Material for this exercise
%%

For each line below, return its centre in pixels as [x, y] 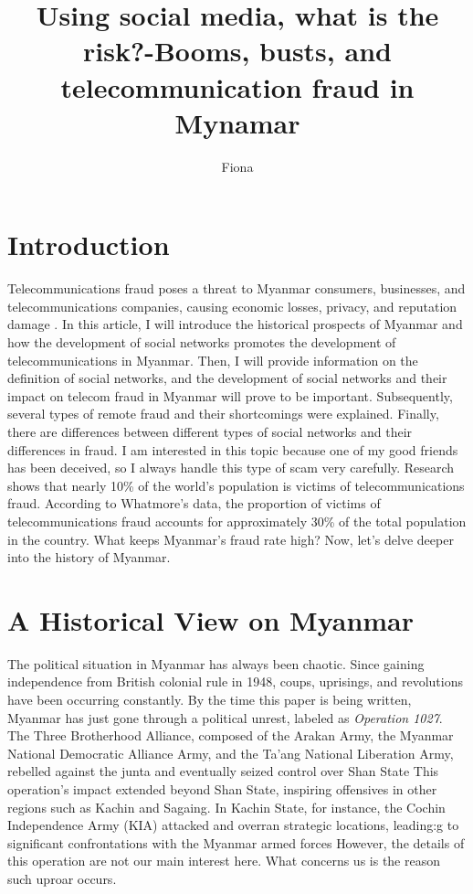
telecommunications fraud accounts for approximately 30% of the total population [237, 521]
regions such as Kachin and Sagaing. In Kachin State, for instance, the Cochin [226, 807]
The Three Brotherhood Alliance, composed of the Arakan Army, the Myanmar [231, 735]
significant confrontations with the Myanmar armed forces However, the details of [236, 842]
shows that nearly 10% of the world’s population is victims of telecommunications [236, 485]
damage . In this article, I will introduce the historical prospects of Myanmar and [235, 324]
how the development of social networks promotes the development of [202, 342]
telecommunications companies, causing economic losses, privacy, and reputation [232, 306]
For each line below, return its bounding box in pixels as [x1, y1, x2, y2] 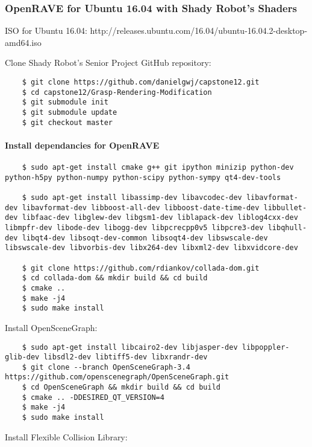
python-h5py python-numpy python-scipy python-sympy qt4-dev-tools [5, 173, 281, 182]
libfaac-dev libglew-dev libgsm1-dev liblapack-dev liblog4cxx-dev [22, 213, 298, 222]
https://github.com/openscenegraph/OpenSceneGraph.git [5, 373, 229, 382]
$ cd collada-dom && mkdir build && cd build [22, 274, 208, 283]
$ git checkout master [22, 118, 113, 127]
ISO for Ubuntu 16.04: [5, 24, 87, 37]
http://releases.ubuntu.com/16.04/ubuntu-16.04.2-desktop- [90, 24, 308, 37]
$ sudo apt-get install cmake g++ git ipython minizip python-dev [22, 163, 294, 172]
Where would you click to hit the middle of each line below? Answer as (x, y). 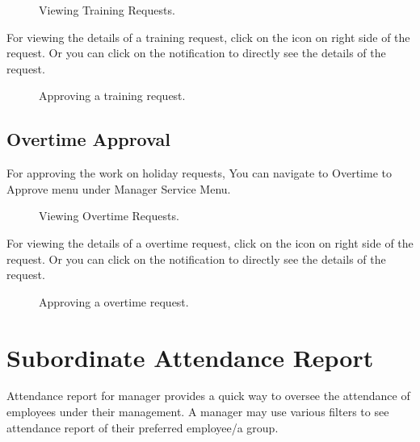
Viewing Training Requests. (107, 10)
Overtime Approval (88, 139)
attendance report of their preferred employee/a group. (143, 427)
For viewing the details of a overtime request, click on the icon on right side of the (210, 242)
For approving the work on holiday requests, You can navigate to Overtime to (199, 173)
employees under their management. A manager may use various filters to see (198, 412)
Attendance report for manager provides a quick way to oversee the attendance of (208, 396)
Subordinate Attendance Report (190, 357)
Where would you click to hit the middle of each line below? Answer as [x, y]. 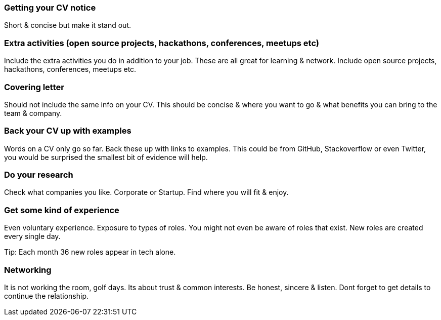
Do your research [39, 175]
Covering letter [34, 87]
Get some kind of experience [62, 210]
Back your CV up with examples [68, 131]
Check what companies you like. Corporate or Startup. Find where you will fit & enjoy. [146, 192]
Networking [28, 270]
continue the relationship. [46, 296]
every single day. [32, 236]
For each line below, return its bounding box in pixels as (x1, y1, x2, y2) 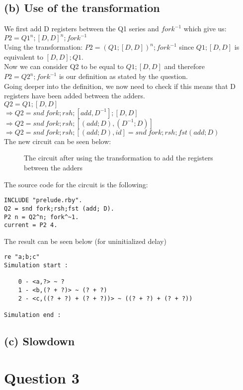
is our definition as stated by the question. (59, 71, 188, 81)
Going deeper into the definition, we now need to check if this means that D (4, 80, 236, 91)
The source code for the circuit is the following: (4, 179, 148, 189)
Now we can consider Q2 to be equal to (4, 61, 124, 72)
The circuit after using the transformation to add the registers (24, 153, 213, 163)
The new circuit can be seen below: (4, 136, 111, 146)
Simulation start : (4, 262, 68, 269)
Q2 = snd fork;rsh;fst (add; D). (4, 205, 114, 212)
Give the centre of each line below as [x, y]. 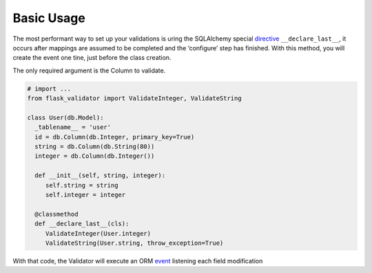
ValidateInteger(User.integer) [98, 233]
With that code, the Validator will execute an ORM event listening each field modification [138, 261]
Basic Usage [49, 18]
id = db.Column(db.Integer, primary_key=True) [115, 137]
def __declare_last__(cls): [82, 224]
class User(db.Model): [65, 118]
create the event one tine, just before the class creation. [92, 58]
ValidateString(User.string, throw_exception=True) [134, 243]
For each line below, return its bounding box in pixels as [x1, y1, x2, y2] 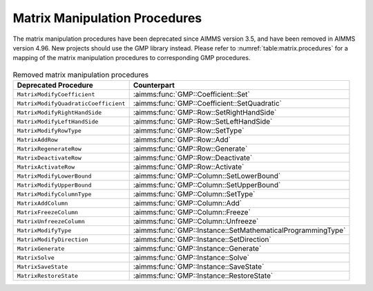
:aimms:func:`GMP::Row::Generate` [133, 144, 248, 153]
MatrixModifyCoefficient [17, 91, 95, 98]
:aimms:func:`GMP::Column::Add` [133, 198, 242, 208]
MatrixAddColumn [17, 199, 68, 207]
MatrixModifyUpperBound [17, 181, 92, 189]
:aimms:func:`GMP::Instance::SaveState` [133, 262, 265, 272]
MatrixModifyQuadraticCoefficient [17, 100, 126, 107]
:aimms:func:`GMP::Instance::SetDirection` [133, 235, 272, 245]
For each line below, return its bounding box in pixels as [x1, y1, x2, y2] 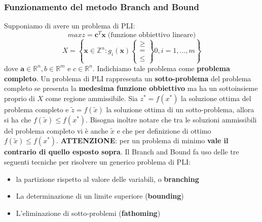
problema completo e [4, 104, 69, 114]
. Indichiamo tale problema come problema [92, 62, 230, 73]
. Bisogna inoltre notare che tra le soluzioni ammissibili [86, 114, 257, 124]
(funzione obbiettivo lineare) [107, 31, 196, 39]
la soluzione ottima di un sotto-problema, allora [106, 104, 254, 114]
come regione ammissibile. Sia [45, 92, 138, 103]
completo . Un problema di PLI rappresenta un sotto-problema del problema [4, 73, 251, 83]
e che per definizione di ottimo [117, 125, 211, 136]
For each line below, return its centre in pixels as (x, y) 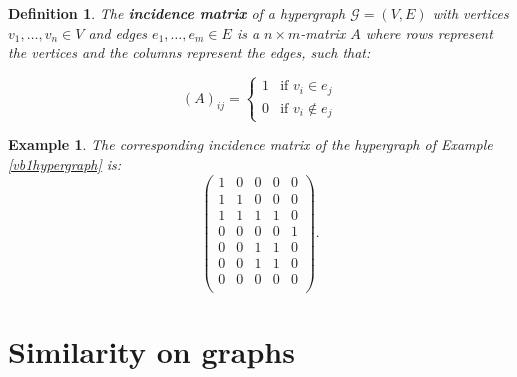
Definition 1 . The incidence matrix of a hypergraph (177, 13)
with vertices (470, 13)
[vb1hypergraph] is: (65, 163)
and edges (118, 32)
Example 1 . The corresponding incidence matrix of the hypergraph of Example (250, 144)
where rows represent (429, 32)
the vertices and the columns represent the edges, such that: (189, 52)
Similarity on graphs (151, 350)
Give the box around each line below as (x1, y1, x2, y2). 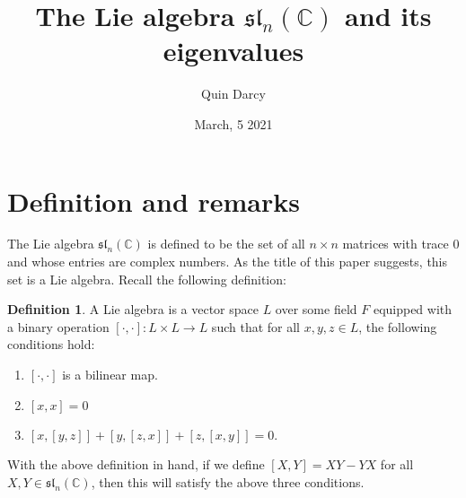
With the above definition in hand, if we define (7, 455, 265, 474)
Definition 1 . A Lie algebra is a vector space (7, 300, 259, 319)
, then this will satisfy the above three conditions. (91, 472, 365, 491)
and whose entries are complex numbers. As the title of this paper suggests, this (7, 252, 448, 271)
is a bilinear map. (62, 365, 158, 383)
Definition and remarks (7, 182, 300, 219)
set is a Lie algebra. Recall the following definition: (7, 269, 286, 288)
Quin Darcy (201, 84, 266, 103)
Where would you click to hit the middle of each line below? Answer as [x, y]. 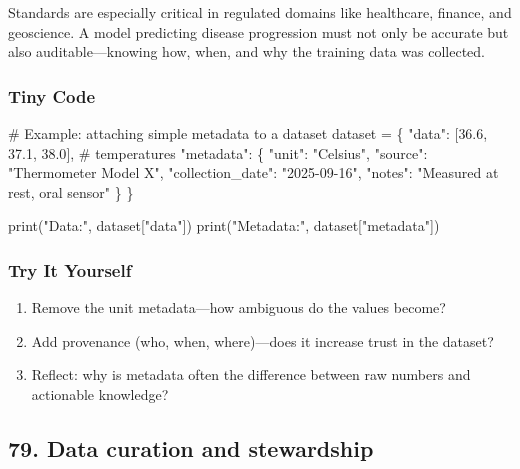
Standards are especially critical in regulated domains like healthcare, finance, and [260, 12]
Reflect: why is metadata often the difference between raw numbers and [251, 374]
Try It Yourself [70, 269]
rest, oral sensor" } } [71, 191]
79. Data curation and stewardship [191, 447]
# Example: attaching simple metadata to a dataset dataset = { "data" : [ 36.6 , [248, 133]
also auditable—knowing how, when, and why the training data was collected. [246, 51]
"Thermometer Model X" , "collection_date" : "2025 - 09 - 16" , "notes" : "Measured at [253, 172]

%%

Activity
From the first line to the last, repeat the records above exactly, leaving out the pictures.

Task result
For each line below, return its centre in pixels as [x, y] 
telecommunications fraud accounts for approximately 30% of the total population [237, 521]
regions such as Kachin and Sagaing. In Kachin State, for instance, the Cochin [226, 807]
The Three Brotherhood Alliance, composed of the Arakan Army, the Myanmar [231, 735]
significant confrontations with the Myanmar armed forces However, the details of [236, 842]
shows that nearly 10% of the world’s population is victims of telecommunications [236, 485]
damage . In this article, I will introduce the historical prospects of Myanmar and [235, 324]
how the development of social networks promotes the development of [202, 342]
telecommunications companies, causing economic losses, privacy, and reputation [232, 306]
For each line below, return its bounding box in pixels as [x1, y1, x2, y2] 
python-h5py python-numpy python-scipy python-sympy qt4-dev-tools [5, 173, 281, 182]
libfaac-dev libglew-dev libgsm1-dev liblapack-dev liblog4cxx-dev [22, 213, 298, 222]
https://github.com/openscenegraph/OpenSceneGraph.git [5, 373, 229, 382]
$ cd collada-dom && mkdir build && cd build [22, 274, 208, 283]
$ git checkout master [22, 118, 113, 127]
ISO for Ubuntu 16.04: [5, 24, 87, 37]
http://releases.ubuntu.com/16.04/ubuntu-16.04.2-desktop- [90, 24, 308, 37]
$ sudo apt-get install cmake g++ git ipython minizip python-dev [22, 163, 294, 172]
Where would you click to hit the middle of each line below? Answer as (x, y). 
Viewing Training Requests. (107, 10)
Overtime Approval (88, 139)
attendance report of their preferred employee/a group. (143, 427)
For viewing the details of a overtime request, click on the icon on right side of the (210, 242)
For approving the work on holiday requests, You can navigate to Overtime to (199, 173)
employees under their management. A manager may use various filters to see (198, 412)
Attendance report for manager provides a quick way to oversee the attendance of (208, 396)
Subordinate Attendance Report (190, 357)
Where would you click to hit the middle of each line below? Answer as [x, y]. 
Do your research [39, 175]
Covering letter [34, 87]
Get some kind of experience [62, 210]
Back your CV up with examples [68, 131]
Check what companies you like. Corporate or Startup. Find where you will fit & enjoy. [146, 192]
Networking [28, 270]
continue the relationship. [46, 296]
every single day. [32, 236]
For each line below, return its bounding box in pixels as (x1, y1, x2, y2) 
is our definition as stated by the question. (59, 71, 188, 81)
Going deeper into the definition, we now need to check if this means that D (4, 80, 236, 91)
The source code for the circuit is the following: (4, 179, 148, 189)
Now we can consider Q2 to be equal to (4, 61, 124, 72)
The circuit after using the transformation to add the registers (24, 153, 213, 163)
The new circuit can be seen below: (4, 136, 111, 146)
Simulation start : (4, 262, 68, 269)
Q2 = snd fork;rsh;fst (add; D). (4, 205, 114, 212)
Give the centre of each line below as [x, y]. 
ValidateInteger(User.integer) [98, 233]
With that code, the Validator will execute an ORM event listening each field modification [138, 261]
Basic Usage [49, 18]
id = db.Column(db.Integer, primary_key=True) [115, 137]
def __declare_last__(cls): [82, 224]
class User(db.Model): [65, 118]
create the event one tine, just before the class creation. [92, 58]
ValidateString(User.string, throw_exception=True) [134, 243]
For each line below, return its bounding box in pixels as [x1, y1, x2, y2] 
:aimms:func:`GMP::Row::Generate` [133, 144, 248, 153]
MatrixModifyCoefficient [17, 91, 95, 98]
:aimms:func:`GMP::Column::Add` [133, 198, 242, 208]
MatrixAddColumn [17, 199, 68, 207]
MatrixModifyUpperBound [17, 181, 92, 189]
:aimms:func:`GMP::Instance::SaveState` [133, 262, 265, 272]
MatrixModifyQuadraticCoefficient [17, 100, 126, 107]
:aimms:func:`GMP::Instance::SetDirection` [133, 235, 272, 245]
For each line below, return its bounding box in pixels as [x1, y1, x2, y2] 
problema completo e [4, 104, 69, 114]
. Indichiamo tale problema come problema [92, 62, 230, 73]
. Bisogna inoltre notare che tra le soluzioni ammissibili [86, 114, 257, 124]
(funzione obbiettivo lineare) [107, 31, 196, 39]
la soluzione ottima di un sotto-problema, allora [106, 104, 254, 114]
come regione ammissibile. Sia [45, 92, 138, 103]
completo . Un problema di PLI rappresenta un sotto-problema del problema [4, 73, 251, 83]
e che per definizione di ottimo [117, 125, 211, 136]
For each line below, return its centre in pixels as (x, y) 
Definition 1 . The incidence matrix of a hypergraph (177, 13)
with vertices (470, 13)
[vb1hypergraph] is: (65, 163)
and edges (118, 32)
Example 1 . The corresponding incidence matrix of the hypergraph of Example (250, 144)
where rows represent (429, 32)
the vertices and the columns represent the edges, such that: (189, 52)
Similarity on graphs (151, 350)
Give the box around each line below as (x1, y1, x2, y2). 
With the above definition in hand, if we define (7, 455, 265, 474)
Definition 1 . A Lie algebra is a vector space (7, 300, 259, 319)
, then this will satisfy the above three conditions. (91, 472, 365, 491)
and whose entries are complex numbers. As the title of this paper suggests, this (7, 252, 448, 271)
is a bilinear map. (62, 365, 158, 383)
Definition and remarks (7, 182, 300, 219)
set is a Lie algebra. Recall the following definition: (7, 269, 286, 288)
Quin Darcy (201, 84, 266, 103)
Where would you click to hit the middle of each line below? Answer as [x, y]. 
Standards are especially critical in regulated domains like healthcare, finance, and [260, 12]
Reflect: why is metadata often the difference between raw numbers and [251, 374]
Try It Yourself [70, 269]
rest, oral sensor" } } [71, 191]
79. Data curation and stewardship [191, 447]
# Example: attaching simple metadata to a dataset dataset = { "data" : [ 36.6 , [248, 133]
also auditable—knowing how, when, and why the training data was collected. [246, 51]
"Thermometer Model X" , "collection_date" : "2025 - 09 - 16" , "notes" : "Measured at [253, 172]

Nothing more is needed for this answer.